Historic Area Become Newest EQLT PRESERVE
Official Opening Planned for 2014
The Sucker Brook valley in West Brookfield played an important role in the lives of Native Americans and settlers back in the seventeenth and eighteenth centuries. Remains of the roads and two dams are prominent features of the 42 acres off Wickaboag Valley Road recently purchased by the East Quabbin Land Trust, which will be called Pynchon’s Grist Mill Preserve. Modern events have largely left the valley behind, leaving the
artifacts of that era intact except for natural influences of weather, water, wild- life and vegetation.
Native Americans traveled this way as they moved between the Winimusset in New Braintree and the Quaboag River in Warren and beyond. This trail, as in other locations, aided European settlers as they moved into the area. Currently, this trail is known as the Old Baypath Indian Trail and Historical Commissions in the region are working to identify and conserve the Trail. Future plans at the Preserve include interpretive signs that elaborate on the historical uses of the land.
Fur trader John Pynchon was instrumental in getting the original thirteen families from Ipswich to settle “Quaboag Plantation” in 1665. In 1669 Pynchon financed the building of a dam and gristmill on Sucker Brook, assuring the success of the Plantation. Account books kept by John Pynchon at Springfield offer a precise record of the mill’s construction. Before this mill and because of this isolated location, grain raised here had to be taken all the way to Springfield to be ground into flour or meal.

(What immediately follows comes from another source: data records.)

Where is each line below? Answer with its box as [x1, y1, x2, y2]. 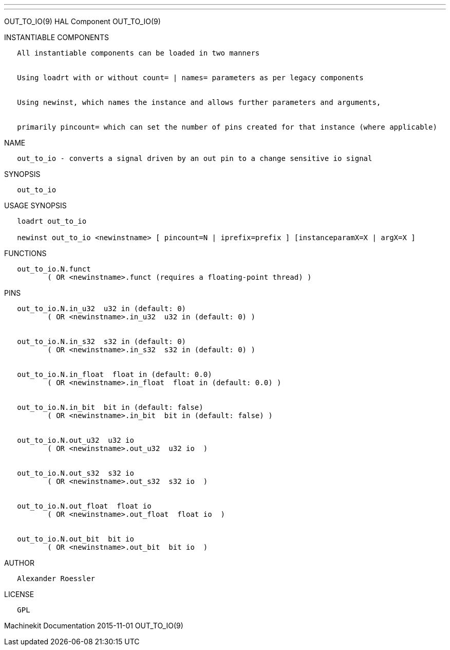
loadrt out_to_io [17, 217, 87, 225]
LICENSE [4, 590, 34, 599]
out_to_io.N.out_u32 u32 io [17, 436, 134, 444]
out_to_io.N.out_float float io [17, 502, 152, 510]
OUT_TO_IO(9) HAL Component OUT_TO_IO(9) [4, 17, 161, 26]
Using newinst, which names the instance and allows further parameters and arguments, [17, 98, 381, 106]
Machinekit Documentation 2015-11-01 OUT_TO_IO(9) [4, 621, 183, 630]
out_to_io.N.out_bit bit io [17, 535, 134, 543]
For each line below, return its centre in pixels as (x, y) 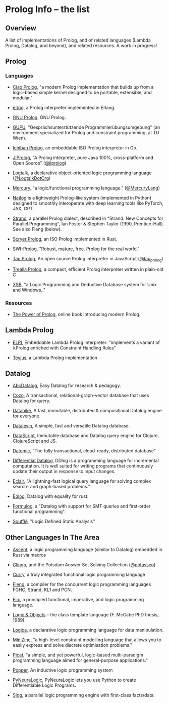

The Mill continued operation until both the Quaboag settlement and the mill were destroyed in August 1675 during King Philip’s war. A quote in “Quaboag Plantation alias Brookefield” by Dr. Louis E. Roy indicates “The remains of this millsite and the artifacts found there are probably the oldest relics in existence of Quaboag Plantation and of its most important mercantile structure.” Historical records show that John Ayres, William Prichard and Daniel Hovey built the millhouse. The dam to create the millpond was built by Rev. John Younglove, Nathaniel, Samuel and John Warner Jr., James Hovey, Judah Trumble, Samuel Kent and Thomas Parsons. The principal investors were Richard Coy, John Ayres and William Prichard. Both William Prichard and John Ayers served as millers until the mill was destroyed. Many of their descendants attended the 350th Celebration several years ago and supported conservation of this landmark.
Pynchon’s Grist Mill Preserve is entirely wooded beyond the pond and stream banks. The woods are white pine and mixed hardwoods that slope steeply away from the brook on either side. Soils are well-drained, sandy loam left over from the glaciers. In addition to the Old Baypath Indian Trail, there are informal trails heavily used and damaged by all terrain vehicles. Initial stewardship practices will be focused on encouraging appropriate trail uses, rebuilding some trails and closing others. The principal dam site was breached long ago, but beavers have built a dam to keep water levels up. The recent rains have partially washed out the beaver dam so the water level is down a few feet. Eventually we expect the beavers to recolonize the area and rebuild the dam.
The East Quabbin Land Trust partnered with the West Brookfield Historical Commission and Conservation Commission to purchase this land. In addition to receiving a grant from the Commonwealth of Massachusetts’ Conservation Partnership grant program, the Historical Commission and a number of private individuals made financial contributions. Grant requests are still pending. Thank you to all who have supported this initiative to date. Additional funding is necessary to officially open the property with historical markers along a public walking trail that will include information about the history of the area and those involved in building and operating the mill.